Although, as a humanist, I find the concept of faith, belief despite lack or contradictory evidence, something I have chosen to reject.
But I find the human capacity for faith truly fascinating.
To have an open mind, one should experience the widest possible range of experiences in faith practice.
I have gone to many churches on a great many occasions in an attempt to learn and understand the allure and social importance of these cultural institutions.
I have pride in my nature for curiosity. It has so often been disheartening therefore to hear the nature of free questioning lambasted and vilified from the pulpit.
Where questions have been encouraged, this has only been done in strict adherence to religious text, with the solutions pre-supplied by the “elders” of a congregation.
The nature of my humanist viewpoint insists on a true freedom of inquiry, and beyond any single book or venerated orator. I have therefore always found the teachings of founded traditional religious events vastly unsatisfying.
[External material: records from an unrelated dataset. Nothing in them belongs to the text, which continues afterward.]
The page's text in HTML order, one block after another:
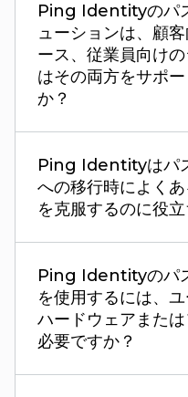
Ping Identityのパ
ューションは、顧
ース、従業員向け
はその両方をサポ
か？
Ping Identityはパ
への移行時によく
を克服するのに役
Ping Identityのパ
を使用するには、
ハードウェアまた
必要ですか？
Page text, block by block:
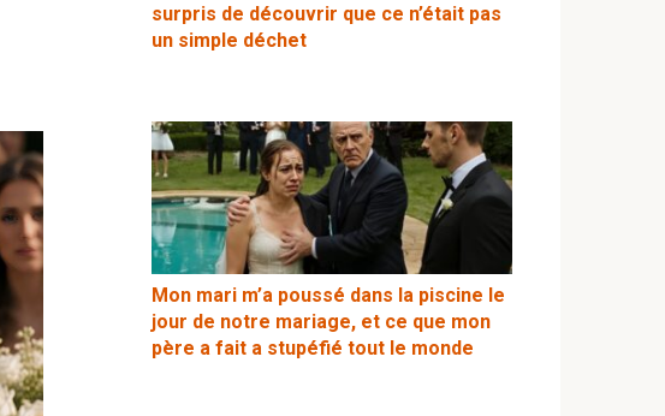
surpris de découvrir que ce n’était pas
un simple déchet
Mon mari m’a poussé dans la piscine le
jour de notre mariage, et ce que mon
père a fait a stupéfié tout le monde
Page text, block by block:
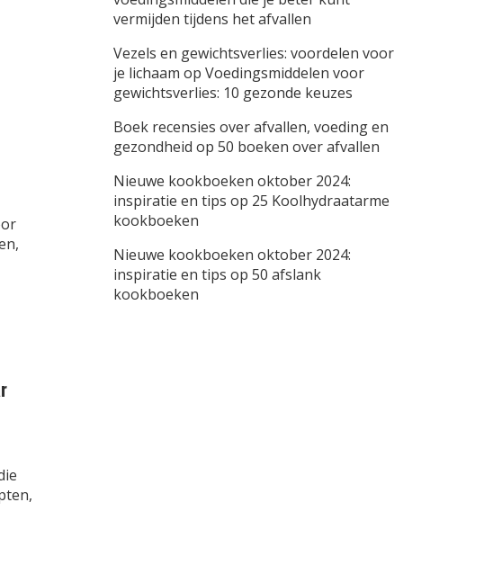
vermijden tijdens het afvallen
Vezels en gewichtsverlies: voordelen voor
je lichaam op Voedingsmiddelen voor
gewichtsverlies: 10 gezonde keuzes
Boek recensies over afvallen, voeding en
gezondheid op 50 boeken over afvallen
Nieuwe kookboeken oktober 2024:
inspiratie en tips op 25 Koolhydraatarme
kookboeken
Nieuwe kookboeken oktober 2024:
inspiratie en tips op 50 afslank
kookboeken
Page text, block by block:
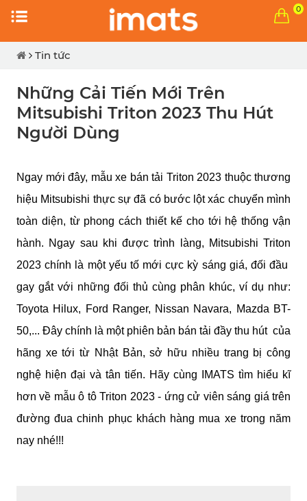
0
Tin tức
Những Cải Tiến Mới Trên
Mitsubishi Triton 2023 Thu Hút
Người Dùng
Ngay mới đây, mẫu xe bán tải Triton 2023 thuộc thương
hiệu Mitsubishi thực sự đã có bước lột xác chuyển mình
toàn diện, từ phong cách thiết kế cho tới hệ thống vận
hành. Ngay sau khi được trình làng, Mitsubishi Triton
2023 chính là một yếu tố mới cực kỳ sáng giá, đối đầu
gay gắt với những đối thủ cùng phân khúc, ví dụ như:
Toyota Hilux, Ford Ranger, Nissan Navara, Mazda BT-
50,... Đây chính là một phiên bản bán tải đầy thu hút  của
hãng xe tới từ Nhật Bản, sở hữu nhiều trang bị công
nghệ hiện đại và tân tiến. Hãy cùng IMATS tìm hiểu kĩ
hơn về mẫu ô tô Triton 2023 - ứng cử viên sáng giá trên
đường đua chinh phục khách hàng mua xe trong năm
nay nhé!!!
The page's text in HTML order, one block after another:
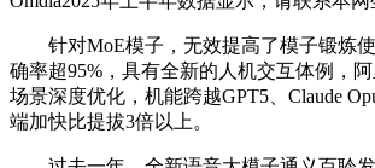
针对MoE模子，无效提高了模子锻炼使
确率超95%，具有全新的人机交互体例，
场景深度优化，机能跨越GPT5、Claude
端加快比提拔3倍以上。
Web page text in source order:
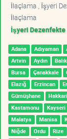
İlaçlama , İşyeri
İlaçlama
İşyeri Dezenfekte
Adana Adıyaman
Artvin
Aydın
Bursa
Çanakkale
Elazığ
Erzincan
Gümüşhane
Hakkari
Kastamonu
Kayseri
Malatya
Manisa
Niğde
Ordu Rize
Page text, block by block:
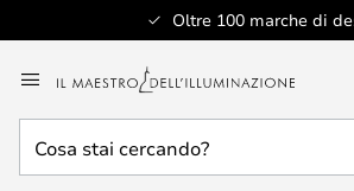
Oltre 100 marche di
al
contenuto
stai
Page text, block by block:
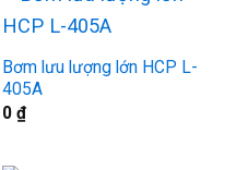
Bơm lưu lượng lớn HCP L-
405A
0 ₫
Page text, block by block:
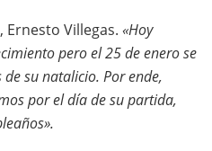
Villegas. «Hoy
pero el 25 de enero se
su natalicio. Por ende,
por el día de su partida,
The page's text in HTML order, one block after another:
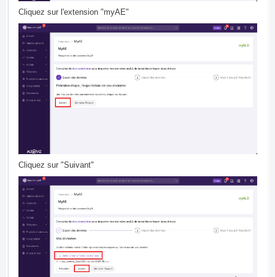
Cliquez sur l'extension "myAE"
Cliquez sur "Suivant"
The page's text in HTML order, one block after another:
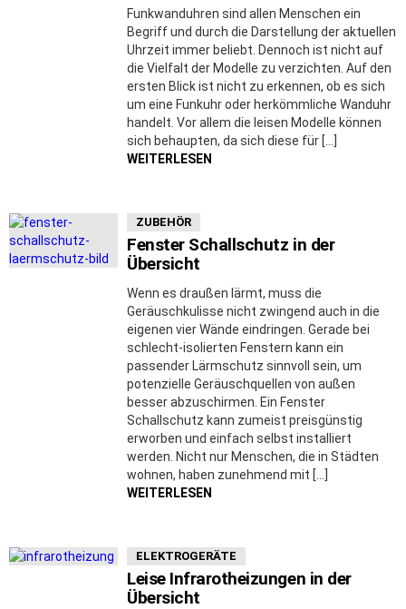
Funkwanduhren sind allen Menschen ein
Begriff und durch die Darstellung der aktuellen
Uhrzeit immer beliebt. Dennoch ist nicht auf
die Vielfalt der Modelle zu verzichten. Auf den
ersten Blick ist nicht zu erkennen, ob es sich
um eine Funkuhr oder herkömmliche Wanduhr
handelt. Vor allem die leisen Modelle können
sich behaupten, da sich diese für […]
WEITERLESEN
ZUBEHÖR
Fenster Schallschutz in der
Übersicht
Wenn es draußen lärmt, muss die
Geräuschkulisse nicht zwingend auch in die
eigenen vier Wände eindringen. Gerade bei
schlecht-isolierten Fenstern kann ein
passender Lärmschutz sinnvoll sein, um
potenzielle Geräuschquellen von außen
besser abzuschirmen. Ein Fenster
Schallschutz kann zumeist preisgünstig
erworben und einfach selbst installiert
werden. Nicht nur Menschen, die in Städten
wohnen, haben zunehmend mit […]
WEITERLESEN
ELEKTROGERÄTE
Leise Infrarotheizungen in der
Übersicht
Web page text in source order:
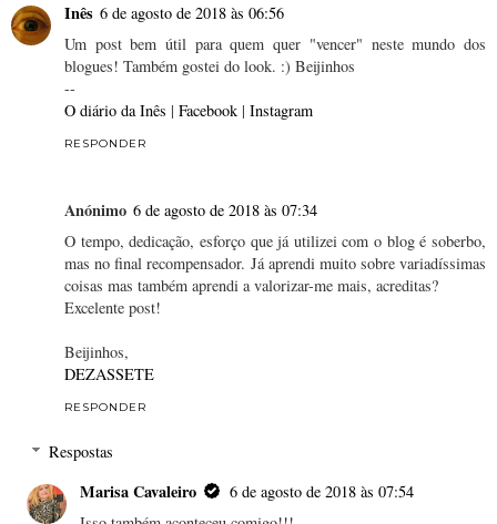
Inês 6 de agosto de 2018 às 06:56
Um post bem útil para quem quer "vencer" neste mundo dos
blogues! Também gostei do look. :) Beijinhos
--
O diário da Inês | Facebook | Instagram
RESPONDER
Anónimo 6 de agosto de 2018 às 07:34
O tempo, dedicação, esforço que já utilizei com o blog é soberbo,
mas no final recompensador. Já aprendi muito sobre variadíssimas
coisas mas também aprendi a valorizar-me mais, acreditas?
Excelente post!
Beijinhos,
DEZASSETE
RESPONDER
Respostas
Marisa Cavaleiro
6 de agosto de 2018 às 07:54

Additionally, I have often, with tremendous discomfort, found discriminatory teachings on matters of sexual practice, and other far more petty aspects of life, justified only by a subjective interpretation of ancient foreign texts.
This anachronistic outlook served only to reinforce my own position that we must look farther and wider for any guiding wisdom in life, and that in each case we cannot accept any singular “gospel”, but rather examine a cosmos of information to find the best in the understanding a human mind is capable and freely allowed.